第二章 填充后宫,长孙皇后的谋算(第8/17页)

杨氏没想到她会提起此事,搪塞道:“哪里有合适的人家?”

“我们替您老人家上心呐!”善氏来了精神,“我这当嫂子也算知根知底,二妹妹虽说脾气不大好,但毕竟读过书,又生得水葱嫩藕般鲜亮,岂能随便嫁?”

虽说她把女儿比成了水葱嫩藕,但这番话大体还算合杨氏心意;武顺的婚事是早订下的,照儿她们若要寻个体面夫家着实不易。杨氏不能驳她好意,很关切地问:“以你之见呢?”

“当然得寻个官宦高门呢!”善氏的嗓门高了不少,越说越神采飞扬,“也是事有凑巧,前几日惟良、怀运他们到县里公干,听说咱县令之子尚未娶妻……”

这就是所谓高门吗?杨氏只能摇头苦笑了。

善氏瞧出她不屑,酸溜溜道:“我说叔母大人啊!您觉得何等人家才般配?我知道您眼光高,可现在讲不起。若叔父他老人家活着,就是刺史都督之家,姓崔的、姓郑的也嫁得。如今不成啊,官在人情在,官没了谁拿咱姓武的当名门?”

杨氏即便痛心,也不得不承认这话有道,就凭武家如今这等门第,能嫁到官宦人家已经不错了,还高攀什么?她听着善氏的诉说,胸中泛起阵悲意,眼泪差点儿下来,忙强自忍耐,夹一筷子菜没滋味地嚼着。

善氏全没在意,还在那里絮絮叨叨:“县令也不错,当年我嫁进咱家时叔父还只是个兵头呢。若是男人有出息,将来妻随夫荣,当上诰命谁又说得准?高门大户是风光,杀头的也不少!甭管什么门第,全赖男人有没有本事,这就是咱女人的命啊……”

武照假装在旁看书,其实早把善氏的话听个大概,心里已不悦;又见母亲一脸苦楚,终于压不住火性,一跃而起,自桌上拿起杯酒,不问是非狠狠泼在大嫂脸上。

善氏一个激灵:“你、你……”她好歹是武家女主人,当众被小姑娘羞辱,气得说不出话来;在场所有妇人都愣住了,杨氏也大感意外。

武照仍不罢休,紧蹙娥眉,杏眼圆睁,指着善氏鼻子骂道:“你这饶舌老妇胡诌什么?我嫁不嫁与你何干?”

善氏终究不是厚道人,把满脸酒水一抹,也反唇道:“不知天高地厚的小崽子!老娘好心好意管你的闲事,反落一身不是。你当自己还是原先说一不二的大小姐啊?”

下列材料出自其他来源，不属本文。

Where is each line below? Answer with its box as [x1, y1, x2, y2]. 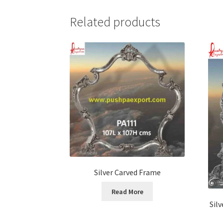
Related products [70, 13, 161, 30]
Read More [111, 187, 143, 196]
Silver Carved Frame [94, 167, 161, 178]

“呸!你们帮元庆他们霸占爹爹留下的财产,把我们撵到这小院,还假惺惺来帮我说媒,花言巧语哄骗我娘,能有什么好心肠?惟良、怀运要把我嫁给县令之子,无非想趁机结好本地的官,八成那县令之家答应多出钱财,连你都从中得了好处吧?做你的美梦吧,姑娘我偏不嫁,以后关起门来过日子,咱们谁也别理谁,快给我滚!”

善氏一干心思被她戳破,无言可对竟干脆撕破嘴脸,骂道:“哟!跟一家子耍威风?不问问你娘当初怎么做的人?不就姓杨么?隋炀帝的天子早没了,有什么不可一世的?若不是先皇硬塞给我们武家,谁要四十多的老姑娘?指不定以前嫁没嫁过呢!这家里即便千金万金本就该是我们的,生不下儿子是你没德行,怨得谁来?老的又臭又硬,小的更不是东西!”

宿怨都挑明了,杨氏哪受过这等羞辱,早已又气又怒浑身颤抖,但她不屑于与这等泼妇嚼舌。武照却不依,尤其听她辱及母亲,顿时火冒三丈,绰起只酒壶“啪”的一声在墙上击碎;攥着锋利的瓷片,照定善氏脸上就劈。

善氏万没料到她小小年纪如此凶悍,连忙低头闪避,却已被瓷片削了发髻,顾不得披头散发,撒腿就跑:“杀人啦……”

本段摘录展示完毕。